▶ Exercise instructions
Reproduce precisely the lines of the listing below, starting with the line that contains "For each line below, return its bounding" and stopping after the line that contains "Zksh instructions help"; include nothing else.

----------------------------------------

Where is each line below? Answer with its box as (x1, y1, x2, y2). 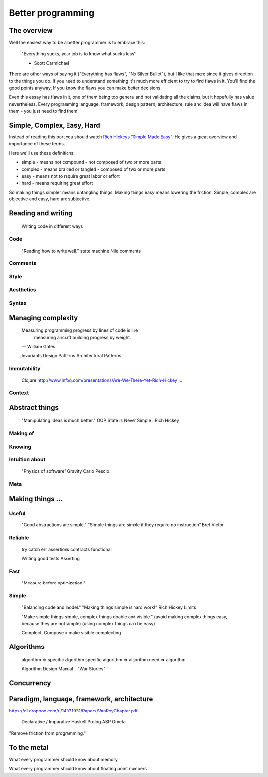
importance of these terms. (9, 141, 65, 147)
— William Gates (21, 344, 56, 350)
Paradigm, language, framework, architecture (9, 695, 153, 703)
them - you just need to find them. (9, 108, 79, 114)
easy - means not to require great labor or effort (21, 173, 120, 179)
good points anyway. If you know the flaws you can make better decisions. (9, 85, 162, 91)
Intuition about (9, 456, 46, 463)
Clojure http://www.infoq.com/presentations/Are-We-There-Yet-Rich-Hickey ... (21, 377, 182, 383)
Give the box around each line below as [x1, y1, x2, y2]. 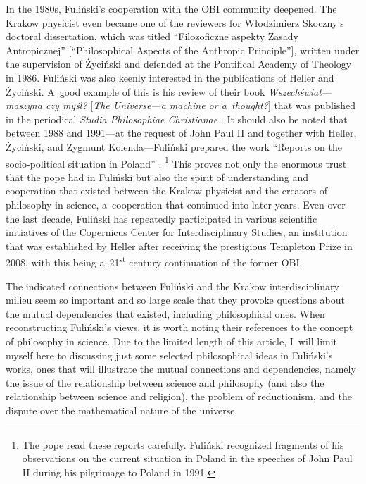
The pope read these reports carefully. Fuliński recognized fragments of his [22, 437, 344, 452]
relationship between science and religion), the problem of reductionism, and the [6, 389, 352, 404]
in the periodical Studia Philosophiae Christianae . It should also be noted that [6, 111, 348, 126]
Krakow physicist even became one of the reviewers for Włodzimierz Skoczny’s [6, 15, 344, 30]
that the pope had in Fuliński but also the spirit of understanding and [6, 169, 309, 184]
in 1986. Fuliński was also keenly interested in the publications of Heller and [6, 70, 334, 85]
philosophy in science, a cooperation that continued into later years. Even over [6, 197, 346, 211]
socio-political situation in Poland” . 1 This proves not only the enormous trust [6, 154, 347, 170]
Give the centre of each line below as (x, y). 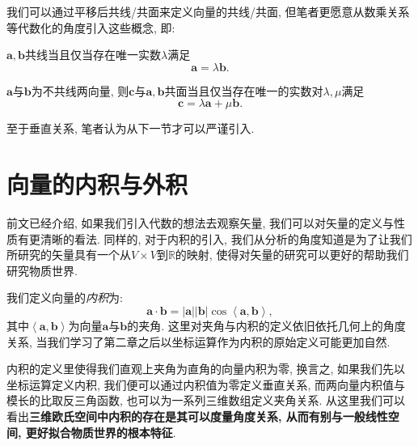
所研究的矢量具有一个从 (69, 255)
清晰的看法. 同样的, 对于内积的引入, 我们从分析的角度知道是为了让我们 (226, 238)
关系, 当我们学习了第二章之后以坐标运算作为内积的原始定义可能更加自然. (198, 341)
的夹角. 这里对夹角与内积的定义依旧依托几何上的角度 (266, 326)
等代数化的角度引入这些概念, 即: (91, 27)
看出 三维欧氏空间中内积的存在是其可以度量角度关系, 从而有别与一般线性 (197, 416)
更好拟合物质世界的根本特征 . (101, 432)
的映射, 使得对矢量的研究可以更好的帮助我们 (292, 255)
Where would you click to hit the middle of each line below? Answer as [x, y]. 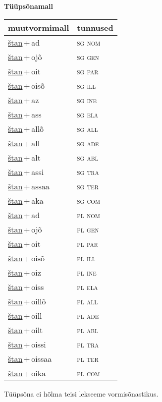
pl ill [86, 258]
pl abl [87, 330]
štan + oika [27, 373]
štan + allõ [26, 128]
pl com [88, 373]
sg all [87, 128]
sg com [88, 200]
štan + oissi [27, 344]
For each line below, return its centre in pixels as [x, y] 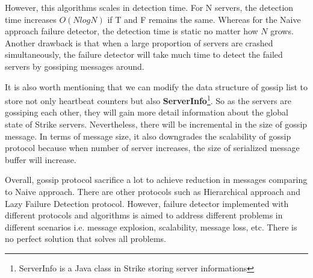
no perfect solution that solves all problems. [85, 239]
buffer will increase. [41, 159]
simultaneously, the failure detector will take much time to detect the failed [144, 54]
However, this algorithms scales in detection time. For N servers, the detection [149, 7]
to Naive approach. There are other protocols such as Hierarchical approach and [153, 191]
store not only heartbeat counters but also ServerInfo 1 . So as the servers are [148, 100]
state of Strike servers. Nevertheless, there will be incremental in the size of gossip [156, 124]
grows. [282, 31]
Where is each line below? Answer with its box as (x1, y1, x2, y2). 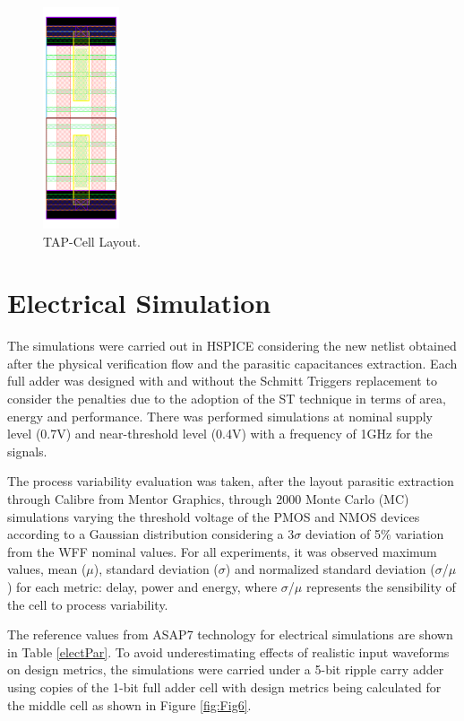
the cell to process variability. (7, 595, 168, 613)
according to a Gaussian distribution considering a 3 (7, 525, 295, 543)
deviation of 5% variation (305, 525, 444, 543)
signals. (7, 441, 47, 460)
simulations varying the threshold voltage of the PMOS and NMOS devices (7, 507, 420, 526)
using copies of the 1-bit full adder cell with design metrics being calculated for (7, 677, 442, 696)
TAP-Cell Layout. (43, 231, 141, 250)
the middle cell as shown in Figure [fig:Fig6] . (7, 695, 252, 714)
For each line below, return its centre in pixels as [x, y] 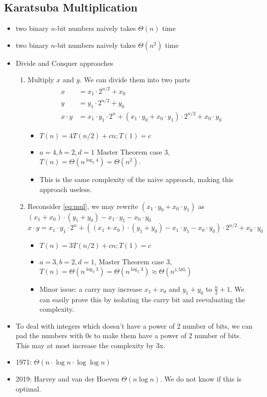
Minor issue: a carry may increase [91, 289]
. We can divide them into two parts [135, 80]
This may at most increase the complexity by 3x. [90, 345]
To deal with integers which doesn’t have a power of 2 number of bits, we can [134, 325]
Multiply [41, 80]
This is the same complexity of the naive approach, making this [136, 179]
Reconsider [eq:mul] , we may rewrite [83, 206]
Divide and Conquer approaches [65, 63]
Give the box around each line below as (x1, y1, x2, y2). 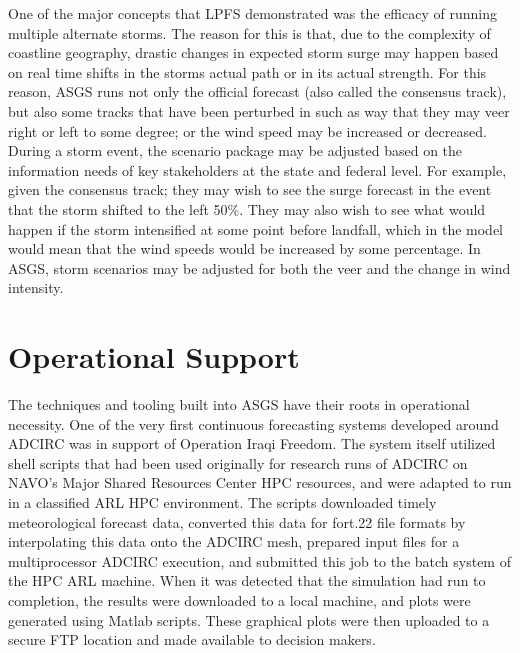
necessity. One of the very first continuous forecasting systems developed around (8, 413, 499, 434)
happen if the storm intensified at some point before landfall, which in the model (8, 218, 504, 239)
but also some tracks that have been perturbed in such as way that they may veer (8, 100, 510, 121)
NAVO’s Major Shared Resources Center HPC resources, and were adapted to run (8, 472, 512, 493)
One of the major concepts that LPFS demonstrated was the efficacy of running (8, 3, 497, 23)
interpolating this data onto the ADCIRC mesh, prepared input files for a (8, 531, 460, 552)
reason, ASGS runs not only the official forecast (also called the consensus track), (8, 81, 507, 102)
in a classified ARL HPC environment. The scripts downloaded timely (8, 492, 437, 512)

----------------------------------------

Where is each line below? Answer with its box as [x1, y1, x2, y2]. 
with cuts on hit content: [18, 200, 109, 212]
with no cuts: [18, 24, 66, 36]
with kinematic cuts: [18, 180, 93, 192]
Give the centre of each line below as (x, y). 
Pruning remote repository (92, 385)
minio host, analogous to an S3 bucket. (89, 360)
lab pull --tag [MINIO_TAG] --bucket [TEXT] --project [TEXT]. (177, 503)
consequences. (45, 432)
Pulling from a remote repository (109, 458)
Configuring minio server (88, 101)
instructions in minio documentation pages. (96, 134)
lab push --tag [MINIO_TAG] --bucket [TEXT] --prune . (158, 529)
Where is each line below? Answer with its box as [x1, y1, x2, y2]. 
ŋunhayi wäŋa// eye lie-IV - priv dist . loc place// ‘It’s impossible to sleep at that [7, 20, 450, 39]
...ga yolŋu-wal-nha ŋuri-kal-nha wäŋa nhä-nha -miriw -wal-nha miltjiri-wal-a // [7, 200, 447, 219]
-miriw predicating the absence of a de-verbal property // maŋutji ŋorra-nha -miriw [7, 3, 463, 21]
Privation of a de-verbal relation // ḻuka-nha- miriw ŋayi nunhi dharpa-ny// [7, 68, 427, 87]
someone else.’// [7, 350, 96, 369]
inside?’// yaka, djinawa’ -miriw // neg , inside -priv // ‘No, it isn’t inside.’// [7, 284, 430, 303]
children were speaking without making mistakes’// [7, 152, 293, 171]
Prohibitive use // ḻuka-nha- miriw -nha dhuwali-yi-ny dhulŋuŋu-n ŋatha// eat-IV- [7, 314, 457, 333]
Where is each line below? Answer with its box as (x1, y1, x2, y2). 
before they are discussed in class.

----------------------------------------

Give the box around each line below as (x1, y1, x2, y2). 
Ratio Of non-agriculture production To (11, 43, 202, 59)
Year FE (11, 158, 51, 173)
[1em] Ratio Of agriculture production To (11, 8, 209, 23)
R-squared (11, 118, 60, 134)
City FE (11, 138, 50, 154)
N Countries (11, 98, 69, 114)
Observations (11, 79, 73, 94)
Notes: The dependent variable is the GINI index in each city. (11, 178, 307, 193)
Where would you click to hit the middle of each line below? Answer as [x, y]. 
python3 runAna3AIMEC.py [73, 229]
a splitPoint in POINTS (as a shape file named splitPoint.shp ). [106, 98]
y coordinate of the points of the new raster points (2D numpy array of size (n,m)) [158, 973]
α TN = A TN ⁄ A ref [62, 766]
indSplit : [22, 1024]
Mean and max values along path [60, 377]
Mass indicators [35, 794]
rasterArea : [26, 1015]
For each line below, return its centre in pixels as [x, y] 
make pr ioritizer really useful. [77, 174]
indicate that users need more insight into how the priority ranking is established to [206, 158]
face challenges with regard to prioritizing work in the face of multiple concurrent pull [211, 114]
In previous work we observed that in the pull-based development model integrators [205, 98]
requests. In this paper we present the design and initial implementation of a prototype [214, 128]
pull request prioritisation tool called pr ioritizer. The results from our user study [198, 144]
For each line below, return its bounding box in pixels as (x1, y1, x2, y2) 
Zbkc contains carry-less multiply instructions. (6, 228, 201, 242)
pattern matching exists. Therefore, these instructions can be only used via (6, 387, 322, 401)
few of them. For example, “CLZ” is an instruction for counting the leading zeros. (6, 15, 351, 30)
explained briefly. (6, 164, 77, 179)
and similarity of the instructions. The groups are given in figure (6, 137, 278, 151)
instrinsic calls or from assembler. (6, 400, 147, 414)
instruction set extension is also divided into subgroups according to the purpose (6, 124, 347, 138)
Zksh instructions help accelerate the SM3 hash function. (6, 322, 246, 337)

----------------------------------------

▶ The answer
For each line below, return its bounding box in pixels as (x1, y1, x2, y2) 
Zbkc contains carry-less multiply instructions. (6, 228, 201, 242)
pattern matching exists. Therefore, these instructions can be only used via (6, 387, 322, 401)
few of them. For example, “CLZ” is an instruction for counting the leading zeros. (6, 15, 351, 30)
explained briefly. (6, 164, 77, 179)
and similarity of the instructions. The groups are given in figure (6, 137, 278, 151)
instrinsic calls or from assembler. (6, 400, 147, 414)
instruction set extension is also divided into subgroups according to the purpose (6, 124, 347, 138)
Zksh instructions help accelerate the SM3 hash function. (6, 322, 246, 337)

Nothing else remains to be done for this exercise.